A privileged corporation of merchants.

Sukonnaya sotnya (Cloth[iers'] Hundred) was a privileged corporation of merchants who were ranked third in importance and wealth below the gosti and members of the Gostinaya sotnya. Sukonnaya sotnya was formed in the late sixteenth century and based on previously extant corporations of clothiers in Moscow and elsewhere.

The legal status of Sukonnaya sotnya members was defined by a charter issued to them at the turn of the seventeenth century. Members were exempt from direct taxation. They were not subject to local authorities and received higher compensation when dishonored. However, Sukonnaya sotnya members were not allowed to purchase estates of patrimonial land or to travel abroad.

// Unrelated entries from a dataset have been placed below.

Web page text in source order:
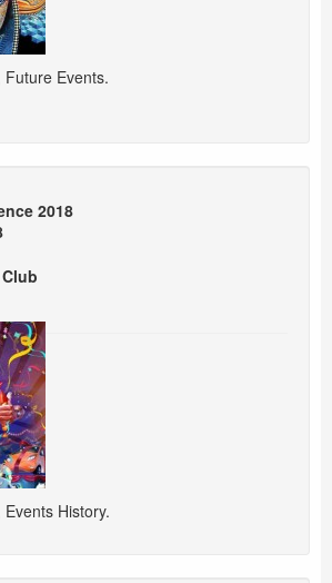
Future Events.
2018
Events History.
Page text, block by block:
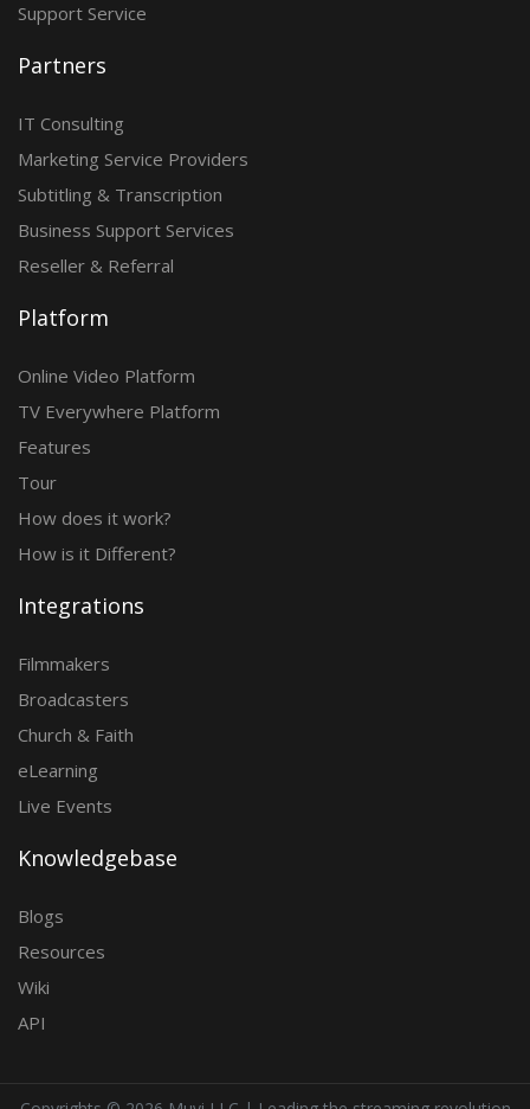
Support Service
Partners
IT Consulting
Marketing Service Providers
Subtitling & Transcription
Business Support Services
Reseller & Referral
Platform
Online Video Platform
TV Everywhere Platform
Features
Tour
How does it work?
How is it Different?
Integrations
Filmmakers
Broadcasters
Church & Faith
eLearning
Live Events
Knowledgebase
Blogs
Resources
Wiki
API
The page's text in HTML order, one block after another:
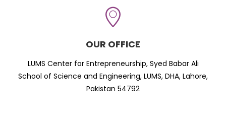
OUR OFFICE
LUMS Center for Entrepreneurship, Syed Babar Ali
School of Science and Engineering, LUMS, DHA, Lahore,
Pakistan 54792
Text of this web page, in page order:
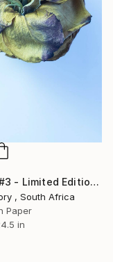
"Rose #3 - Limited Edition of 25" Photograph
, South Africa
Paper
in
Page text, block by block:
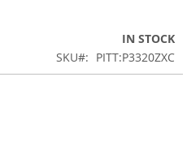
IN STOCK
SKU
PITT:P3320ZXC
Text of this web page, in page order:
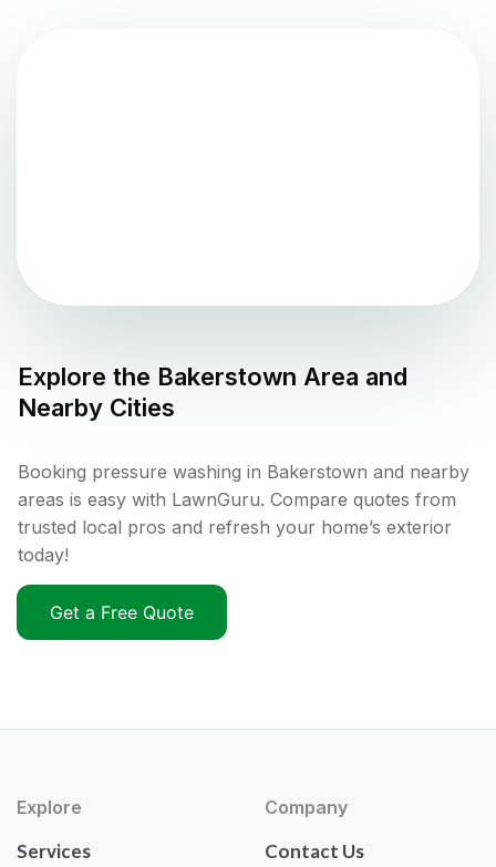
Explore the Bakerstown Area and
Nearby Cities
Booking pressure washing in Bakerstown and nearby
areas is easy with LawnGuru. Compare quotes from
trusted local pros and refresh your home’s exterior
today!
Get a Free Quote
Explore
Services
Company
Contact Us
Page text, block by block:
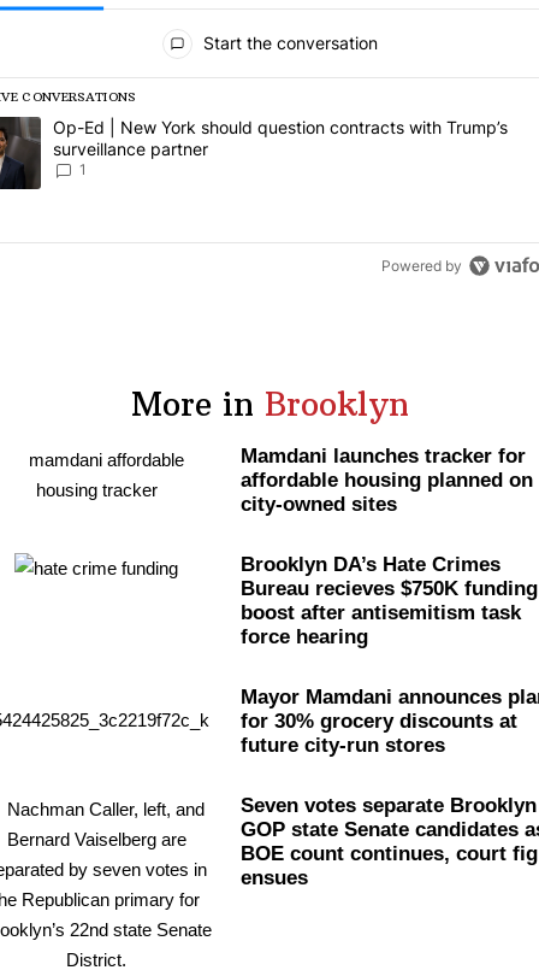
Start the conversation
CONVERSATIONS
is a list of the most commented articles in the last 7 days.
article titled "Op-Ed | New York should question contracts
Op-Ed | New York should question contracts with Trump’s
surveillance partner
1
Powered by
More in Brooklyn
Mamdani launches tracker for
affordable housing planned on
city-owned sites
Brooklyn DA’s Hate Crimes
Bureau recieves $750K funding
boost after antisemitism task
force hearing
Mayor Mamdani announces
for 30% grocery discounts at
future city-run stores
Seven votes separate Brooklyn
GOP state Senate candidates
BOE count continues, court
ensues
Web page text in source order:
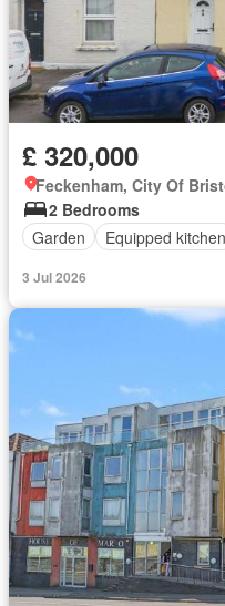
£ 320,000
Feckenham, City Of
2 Bedrooms
Garden
Equipped kitchen
3 Jul 2026
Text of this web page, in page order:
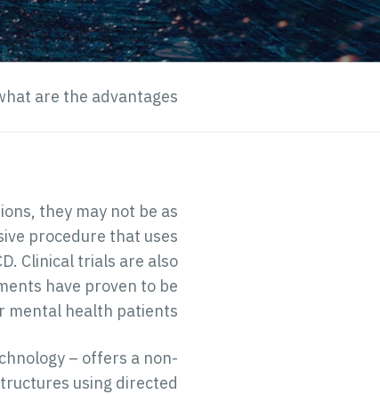
are the advantages?
they may not be as
procedure that uses
Clinical trials are also
have proven to be
mental health patients.
– offers a non-
using directed
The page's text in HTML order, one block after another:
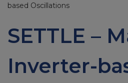
based Oscillations
SETTLE –
Inverter-
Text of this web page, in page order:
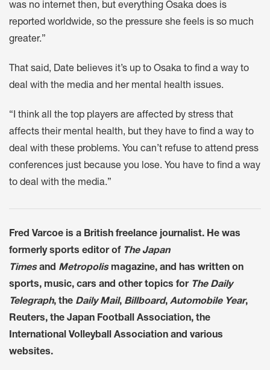
was no internet then, but everything Osaka does is
reported worldwide, so the pressure she feels is so much
greater.”
That said, Date believes it’s up to Osaka to find a way to
deal with the media and her mental health issues.
“I think all the top players are affected by stress that
affects their mental health, but they have to find a way to
deal with these problems. You can’t refuse to attend press
conferences just because you lose. You have to find a way
to deal with the media.”
Fred Varcoe is a British freelance journalist. He was
formerly sports editor of The Japan
Timesand Metropolismagazine, and has written on
sports, music, cars and other topics for The Daily
Telegraph, the Daily Mail, Billboard, Automobile Year,
Reuters, the Japan Football Association, the
International Volleyball Association and various
websites.
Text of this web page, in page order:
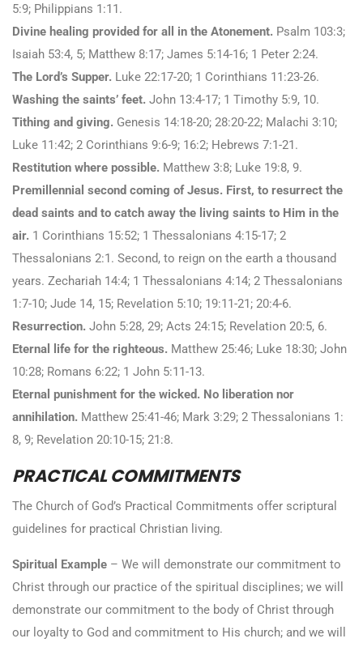
5:9; Philippians 1:11.
Divine healing provided for all in the Atonement. Psalm 103:3;
Isaiah 53:4, 5; Matthew 8:17; James 5:14-16; 1 Peter 2:24.
The Lord’s Supper. Luke 22:17-20; 1 Corinthians 11:23-26.
Washing the saints’ feet. John 13:4-17; 1 Timothy 5:9, 10.
Tithing and giving. Genesis 14:18-20; 28:20-22; Malachi 3:10;
Luke 11:42; 2 Corinthians 9:6-9; 16:2; Hebrews 7:1-21.
Restitution where possible. Matthew 3:8; Luke 19:8, 9.
Premillennial second coming of Jesus. First, to resurrect the
dead saints and to catch away the living saints to Him in the
air. 1 Corinthians 15:52; 1 Thessalonians 4:15-17; 2
Thessalonians 2:1. Second, to reign on the earth a thousand
years. Zechariah 14:4; 1 Thessalonians 4:14; 2 Thessalonians
1:7-10; Jude 14, 15; Revelation 5:10; 19:11-21; 20:4-6.
Resurrection. John 5:28, 29; Acts 24:15; Revelation 20:5, 6.
Eternal life for the righteous. Matthew 25:46; Luke 18:30; John
10:28; Romans 6:22; 1 John 5:11-13.
Eternal punishment for the wicked. No liberation nor
annihilation. Matthew 25:41-46; Mark 3:29; 2 Thessalonians 1:
8, 9; Revelation 20:10-15; 21:8.
PRACTICAL COMMITMENTS
The Church of God’s Practical Commitments offer scriptural
guidelines for practical Christian living.
Spiritual Example – We will demonstrate our commitment to
Christ through our practice of the spiritual disciplines; we will
demonstrate our commitment to the body of Christ through
our loyalty to God and commitment to His church; and we will
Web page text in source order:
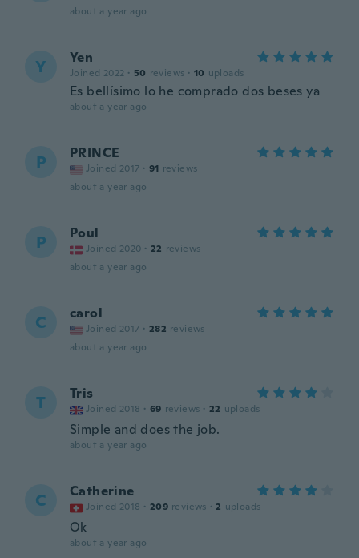
about a year ago
Y Yen
Joined 2022 · 50 reviews · 10 uploads
Es bellísimo lo he comprado dos beses ya
about a year ago
P PRINCE
Joined 2017 · 91 reviews
about a year ago
P Poul
Joined 2020 · 22 reviews
about a year ago
C carol
Joined 2017 · 282 reviews
about a year ago
T Tris
Joined 2018 · 69 reviews · 22 uploads
Simple and does the job.
about a year ago
C Catherine
Joined 2018 · 209 reviews · 2 uploads
Ok
about a year ago
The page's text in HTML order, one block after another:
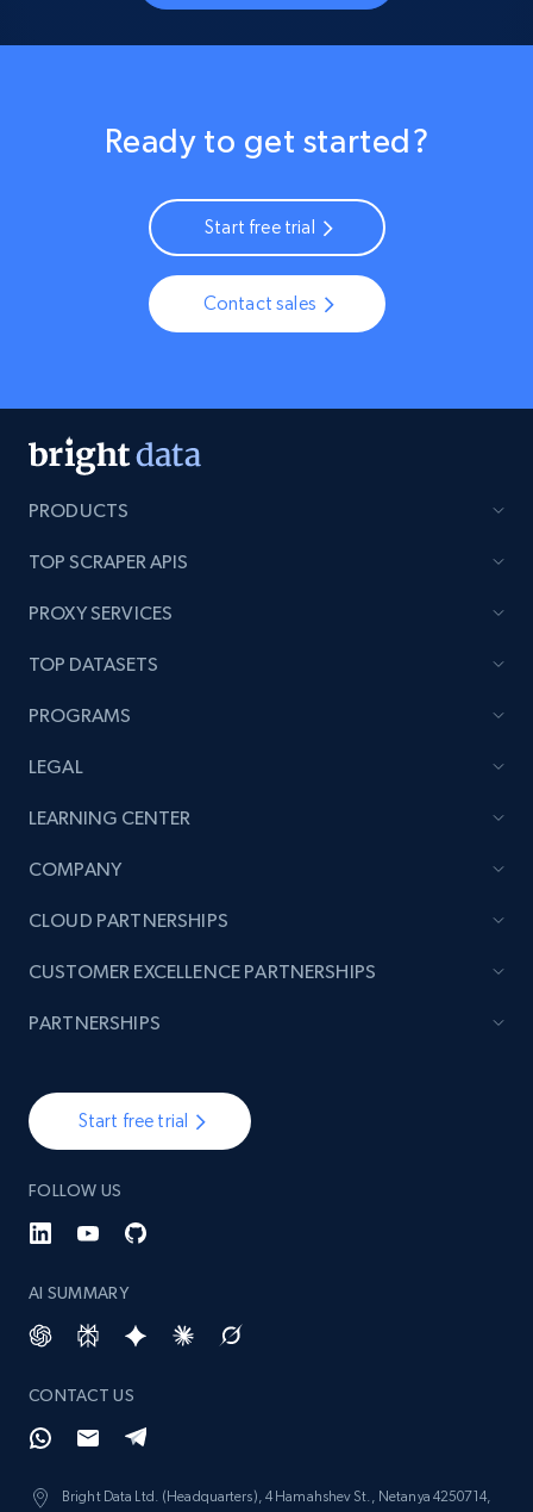
Ready to get started?
Start free trial
Contact sales
PRODUCTS
TOP SCRAPER APIS
PROXY SERVICES
TOP DATASETS
PROGRAMS
LEGAL
LEARNING CENTER
COMPANY
Start free trial
FOLLOW US
AI SUMMARY
CONTACT US
Bright Data Ltd. (Headquarters), 4 Hamahshev St., Netanya 4250714,
CLOUD PARTNERSHIPS
CUSTOMER EXCELLENCE PARTNERSHIPS
PARTNERSHIPS
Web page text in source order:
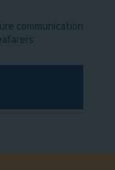
communication
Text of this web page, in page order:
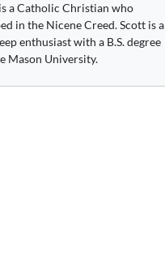
a Catholic Christian who
in the Nicene Creed. Scott is a
enthusiast with a B.S. degree
Mason University.
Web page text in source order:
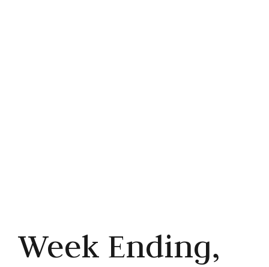
Week Ending,
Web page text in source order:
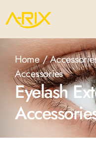
Home/
Accessories
Eyelash
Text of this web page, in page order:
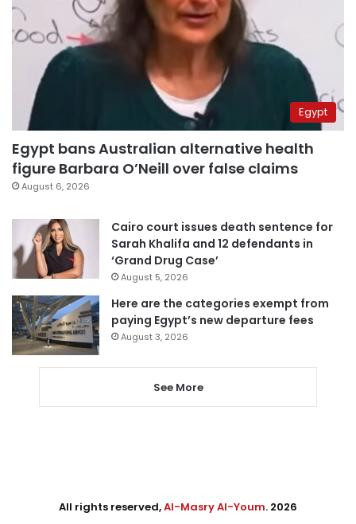
Egypt
Egypt bans Australian alternative health
figure Barbara O’Neill over false claims
August 6, 2026
Cairo court issues death sentence for
Sarah Khalifa and 12 defendants in
‘Grand Drug Case’
August 5, 2026
Here are the categories exempt from
paying Egypt’s new departure fees
August 3, 2026
See More
All rights reserved,Al-Masry Al-Youm. 2026

Less prosperous than their counterparts in the other two corporations, Sukonnaya sotnya members tended to assist other government merchants and administer smaller enterprises. However, they were held responsible for shortfalls in revenue collection.

In the early seventeenth century, there were 250 members of the Sukonnaya sotnya This figure declined to 130 in 1630 and to 116 by 1649, despite the appointment of 156 members between 1635 and 1646. In spite of the government's demands, not all members of the Sukonnaya sotnya had houses in Moscow.

Sukonnaya sotnya steadily declined in importance in the second half of the seventeenth century. By 1678 there were only fifty-one houses belonging to Sukonnaya sotnya members in the capital. Apparently, the corporation was effectively disbanded in the 1680s, and many of its members joined the Gostinaya sotnya.

By the early eighteenth century, all members of the Sukonnaya sotnya were registered in guilds, in 1724 in Moscow and four years later in the rest of the country.